Saved entries:
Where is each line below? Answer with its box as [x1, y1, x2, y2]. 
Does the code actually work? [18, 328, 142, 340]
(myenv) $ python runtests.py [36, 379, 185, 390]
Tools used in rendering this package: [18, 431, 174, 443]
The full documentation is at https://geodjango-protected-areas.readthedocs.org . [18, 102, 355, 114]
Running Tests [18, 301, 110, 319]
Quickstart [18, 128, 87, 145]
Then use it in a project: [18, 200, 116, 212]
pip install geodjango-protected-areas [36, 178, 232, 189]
* * *
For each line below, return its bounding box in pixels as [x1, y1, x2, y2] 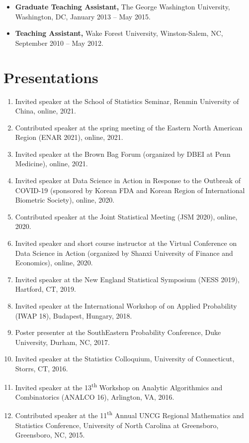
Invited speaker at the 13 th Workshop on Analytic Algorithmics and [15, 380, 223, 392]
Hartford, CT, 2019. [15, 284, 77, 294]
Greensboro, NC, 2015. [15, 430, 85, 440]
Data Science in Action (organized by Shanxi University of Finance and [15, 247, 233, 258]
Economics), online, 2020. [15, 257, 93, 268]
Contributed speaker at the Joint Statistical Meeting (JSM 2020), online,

> EXERCISE DETAILS
Beginning with the line above that contains "Does the code", copy each line exactly up to and including the line that contains "pip install geodjango-protected-areas", and go no further.

> OUTPUT OF THE TASK
Does the code actually work? [18, 328, 142, 340]
(myenv) $ python runtests.py [36, 379, 185, 390]
Tools used in rendering this package: [18, 431, 174, 443]
The full documentation is at https://geodjango-protected-areas.readthedocs.org . [18, 102, 355, 114]
Running Tests [18, 301, 110, 319]
Quickstart [18, 128, 87, 145]
Then use it in a project: [18, 200, 116, 212]
pip install geodjango-protected-areas [36, 178, 232, 189]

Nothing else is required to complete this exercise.